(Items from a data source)
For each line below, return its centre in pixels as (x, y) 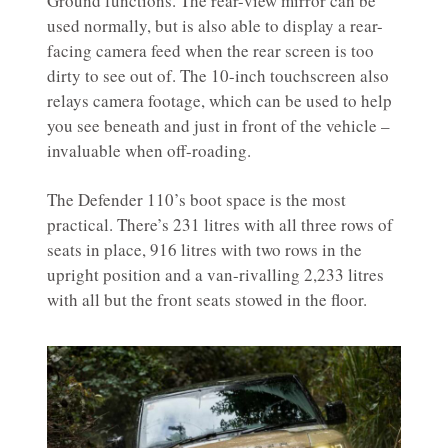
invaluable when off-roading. (149, 151)
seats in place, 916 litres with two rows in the (204, 250)
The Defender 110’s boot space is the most (196, 200)
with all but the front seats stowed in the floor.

[Exercise goal]: In your copy, restate the data above word for word but leave out any picture.

[Solution for this exercise]:
For each line below, return its centre in pixels as (x, y) 
invaluable when off-roading. (149, 151)
seats in place, 916 litres with two rows in the (204, 250)
The Defender 110’s boot space is the most (196, 200)
with all but the front seats stowed in the floor.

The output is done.